In the recent 2022 study, when the researchers searched BLAST, it revealed that a 19-nucleotide portion of the SARS-CoV-2 genome encompassing the 12-nucleotide FCS is a “100% complementary match to a codon-optimized proprietary sequence,” owned by Moderna. While point mutations in viruses are not at all unusual, this many mutations in one location actually is unusual. The researchers described it as being “very rare” and a “peculiar feature.”

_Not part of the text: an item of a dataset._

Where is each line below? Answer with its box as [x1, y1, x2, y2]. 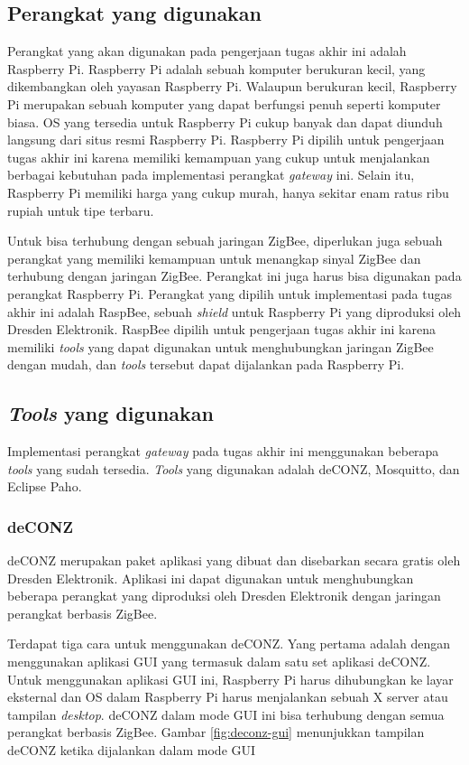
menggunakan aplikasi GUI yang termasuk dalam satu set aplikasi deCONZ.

The study authors found that the insertion of 12-19 nucleotides also encodes for a protein that occurs naturally in the human body called MSH3, which was discovered in 1989 by Japanese scientists. At the time, its precise role had not been determined but a 1996 study shed more light on it when researchers found that it acts as a repair gene, and can recognize the errors in the DNA “much as a computer's spell check finds errors.” Researchers found that when MSH3 or other DNA repair genes have themselves been impaired, the errors remain uncorrected. “Over time, the accumulation of these errors can lead to cancer.” In other words, defective MSH3 can result in cancers, and gene therapy that corrects this defect could treat cancers. 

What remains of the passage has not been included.